Ammonia is produced by the Haber process, in which nitrogen and hydrogen are reacted directly using an iron mesh impregnated with oxides as a catalyst. For the reaction $$\mathrm{N}_{2}(g)+3 \mathrm{H}_{2}(g) \rightleftharpoons 2 \mathrm{NH}_{3}(g)$$ equilibrium constants \(\left(K_{\mathrm{p}} \text { values ) as a function of temperature }\right.\) are\(\begin{array}{ll}{300^{\circ} \mathrm{C},} & {4.34 \times 10^{-3}} \\ {500^{\circ} \mathrm{C},} & {1.45 \times 10^{-5}} \\\ {600^{\circ} \mathrm{C},} & {2.25 \times 10^{-6}}\end{array}\) Is the reaction exothermic or endothermic?

Short Answer

Expert verified
The reaction is exothermic, as the equilibrium constant \(K_p\) decreases with increasing temperature, indicating a negative \(\Delta H^{\circ}\).

Step by step solution

01

Calculate the temperature in Kelvin

First, we need to convert the temperatures from Celsius to Kelvin by adding 273.15 to each temperature. For the given equilibrium constants, we have: \[\begin{array}{ll}{T_1 = 300^{\circ} \mathrm{C} + 273.15 = 573.15 \mathrm{K},} & {K_{p1} = 4.34 \times 10^{-3}} \\{T_2 = 500^{\circ} \mathrm{C} + 273.15 = 773.15 \mathrm{K},} & {K_{p2} = 1.45 \times 10^{-5}} \\{T_3 = 600^{\circ} \mathrm{C} + 273.15 = 873.15 \mathrm{K},} & {K_{p3} = 2.25 \times 10^{-6}}\end{array}\] Now, we will use the Van't Hoff equation to analyze the relationship between \(K_p\) and temperature.
02

Analyze the Van't Hoff equation

We want to see how the equilibrium constant \(K_p\) changes with temperature. If the reaction were exothermic, increasing temperature would result in a decrease in \(K_p\). Conversely, if the reaction were endothermic, increasing temperature would result in an increase in \(K_p\). By looking at the given equilibrium constants and the associated temperatures, we see that as temperature increases, the equilibrium constant \(K_p\) decreases: - At \(T_1 = 573.15\,\mathrm{K}\), \(K_{p1} = 4.34 \times 10^{-3}\) - At \(T_2 = 773.15\,\mathrm{K}\), \(K_{p2} = 1.45 \times 10^{-5}\) - At \(T_3 = 873.15\,\mathrm{K}\), \(K_{p3} = 2.25 \times 10^{-6}\) Since \(K_p\) decreases as temperature increases, this means \(\frac{d(\ln K_p)}{dT} < 0\). We can now look at the Van't Hoff equation and determine the sign of \(\Delta H^{\circ}\).
03

Determine the sign of \(\Delta H^{\circ}\)
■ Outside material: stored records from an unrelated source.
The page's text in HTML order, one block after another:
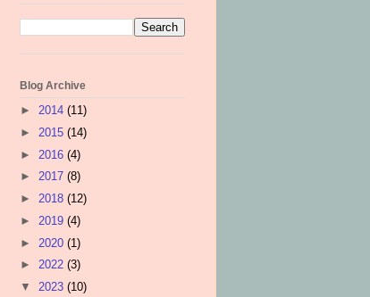
Blog Archive
► 2014 (11)
► 2015 (14)
► 2016 (4)
► 2017 (8)
► 2018 (12)
► 2019 (4)
► 2020 (1)
► 2022 (3)
▼ 2023 (10)
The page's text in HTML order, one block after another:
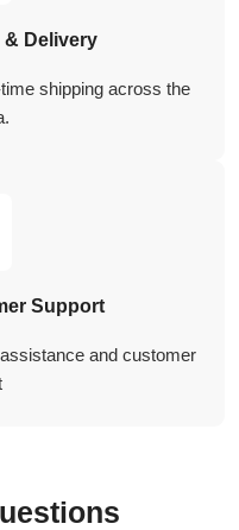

Recall the Van't Hoff equation: \[\frac{d(\ln K_p)}{dT} = \frac{\Delta H^{\circ}}{RT^2}\] We found that \(K_p\) decreases as temperature increases (\(\frac{d(\ln K_p)}{dT} < 0\)). Therefore, the right side of the equation must also be negative: \[\frac{\Delta H^{\circ}}{RT^2} < 0\] Since \(R\) and \(T^2\) are always positive, we can conclude that \(\Delta H^{\circ} < 0\). Now that we know the sign of \(\Delta H^{\circ}\) is negative, we can classify the reaction.
04

Classify the reaction

Since \(\Delta H^{\circ} < 0\), the reaction is exothermic. In other words, the reaction releases heat as it proceeds.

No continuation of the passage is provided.